Dalam kehidupan ini, ada banyak godaan untuk mendapatkan keuntungan instan atau kenikmatan yang mungkin berasal dari hal-hal yang haram. Namun, seorang Muslim sejati dianjurkan untuk mengutamakan keimanan dan kehati-hatian. Rasulullah SAW bersabda, “Yang halal itu jelas dan yang haram itu jelas. Di antara keduanya ada hal-hal yang syubhat (meragukan), yang kebanyakan manusia tidak mengetahuinya. Maka barang siapa yang menjauhi hal-hal syubhat, sungguh ia telah menjaga agama dan kehormatannya.” (HR. Bukhari dan Muslim)

Syubhat adalah area abu-abu yang meragukan, yang mungkin tidak secara jelas haram tetapi meragukan dari segi kehalalannya. Dengan menghindari hal-hal syubhat dan yang haram, seseorang menumbuhkan sifat takwa (ketaatan kepada Allah) dalam dirinya, yang merupakan sifat yang sangat dicintai oleh Allah.

Kenapa kita harus menerapkan tentang halal haram dalam kehidupan kita? Secara keseluruhan, prinsip halal dan haram dalam Islam berfungsi untuk melindungi umat Muslim dari bahaya, baik fisik maupun spiritual. Dengan mematuhi aturan-aturan ini, umat Muslim dapat menjalani kehidupan yang lebih baik, aman, dan selaras dengan ajaran Islam.
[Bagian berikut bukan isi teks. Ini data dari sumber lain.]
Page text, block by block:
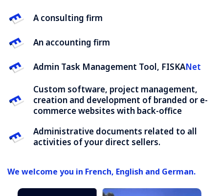
A consulting firm
An accounting firm
Admin Task Management Tool, FISKANet
Custom software, project management,
creation and development of branded or e-
commerce websites with back-office
Administrative documents related to all
activities of your direct sellers.
We welcome you in French, English and German.
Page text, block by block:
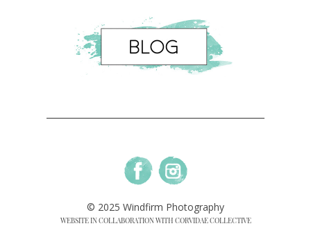
© 2025 Windfirm Photography
WEBSITE IN COLLABORATION WITH CORVIDAE COLLECTIVE
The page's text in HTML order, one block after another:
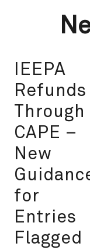
IEEPA
Refunds
Through
CAPE –
New
for
Entries
Flagged
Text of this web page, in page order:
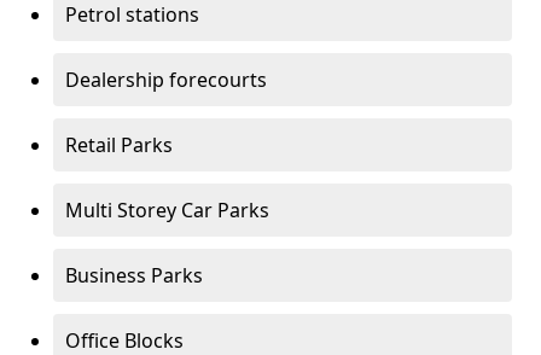
Petrol stations
Dealership forecourts
Retail Parks
Multi Storey Car Parks
Business Parks
Office Blocks
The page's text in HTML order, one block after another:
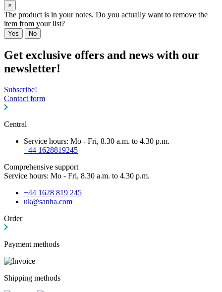
×
The product is in your notes. Do you actually want to remove the
item from your list?
Yes No
Get exclusive offers and news with our
newsletter!
Subscribe!
Contact form
Central
Service hours: Mo - Fri, 8.30 a.m. to 4.30 p.m.
+44 1628819245
Comprehensive support
Service hours: Mo - Fri, 8.30 a.m. to 4.30 p.m.
+44 1628 819 245
uk@sanha.com
Order
Payment methods
Shipping methods
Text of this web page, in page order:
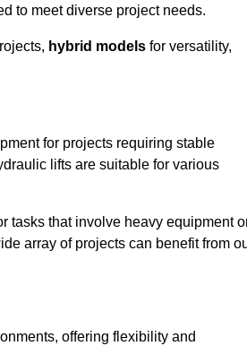
to meet diverse project needs.
hybrid models for versatility,
for projects requiring stable
lifts are suitable for various
tasks that involve heavy equipment
array of projects can benefit from
offering flexibility and
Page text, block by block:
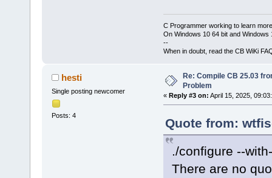
C Programmer working to learn
On Windows 10 64 bit and Windows
--
When in doubt, read the CB WiKi
hesti
Single posting newcomer
Posts: 4
Re: Compile CB 25.03
Problem
« Reply #3 on: April 15, 2025,
Quote from:
./configure --
There are no
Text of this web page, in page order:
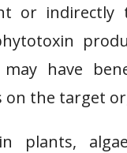
or
have
the target
plants,
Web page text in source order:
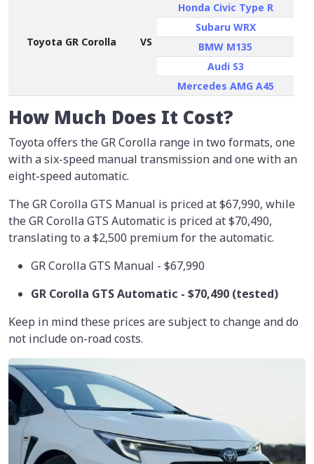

Hewan yang halal dimakan dalam Islam harus memenuhi kriteria zatnya (jenis hewan yang dibolehkan, bukan babi/anjing/binatang buas) dan cara perolehannya yang benar. Hewan darat wajib disembelih saat masih hidup (tidak bangkai) dengan menyebut nama Allah, sedangkan hewan air (ikan/laut) otomatis halal. 

Penyembelih, dilakukan oleh orang Muslim, jelas prosedur, membaca basmalah, memutuskan saluran napas (tenggorokan), saluran makanan, dan dua urat leher, serta alatnya menggunakan benda tajam (baja, besi, batu) dan tidak tumpul, serta tidak menggunakan tulang atau kuku. 
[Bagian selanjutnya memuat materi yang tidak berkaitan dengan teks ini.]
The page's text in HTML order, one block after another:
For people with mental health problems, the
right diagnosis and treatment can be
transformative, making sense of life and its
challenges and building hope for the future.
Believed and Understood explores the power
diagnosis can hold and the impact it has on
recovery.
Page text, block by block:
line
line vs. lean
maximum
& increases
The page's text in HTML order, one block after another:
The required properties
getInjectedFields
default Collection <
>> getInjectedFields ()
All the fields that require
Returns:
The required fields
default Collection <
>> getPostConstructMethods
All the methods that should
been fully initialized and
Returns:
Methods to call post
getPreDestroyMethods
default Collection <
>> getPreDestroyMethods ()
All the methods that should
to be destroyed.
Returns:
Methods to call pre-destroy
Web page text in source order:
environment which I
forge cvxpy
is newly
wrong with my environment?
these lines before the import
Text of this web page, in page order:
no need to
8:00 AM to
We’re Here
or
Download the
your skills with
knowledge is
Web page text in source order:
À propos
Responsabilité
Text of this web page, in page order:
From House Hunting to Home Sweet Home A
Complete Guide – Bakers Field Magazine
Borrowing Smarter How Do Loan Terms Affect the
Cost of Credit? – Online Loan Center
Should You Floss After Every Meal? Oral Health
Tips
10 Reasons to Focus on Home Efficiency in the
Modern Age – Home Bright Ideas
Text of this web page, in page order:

Beginilah jadinya kalau hidup menggunakan aturan manusia semua aturan dicampurkanadukkan demi kepentingan pribadi duniawi demi keuntungan semata tidak lagi memandang hukum syara' yang telah diturunkan untuk kebaikan dirinya sendiri. Hukum kapitalisme yang terus dilenggangkan akan semakin merajalela dan terus menerus merusak tatanan kehidupan yang semestinya dengan keserakahan sekelompok orang-orang yang semakin jauh dari aturan Islam yang selalu memberikan dampak buruk citra umat Islam di seluruh dunia.[]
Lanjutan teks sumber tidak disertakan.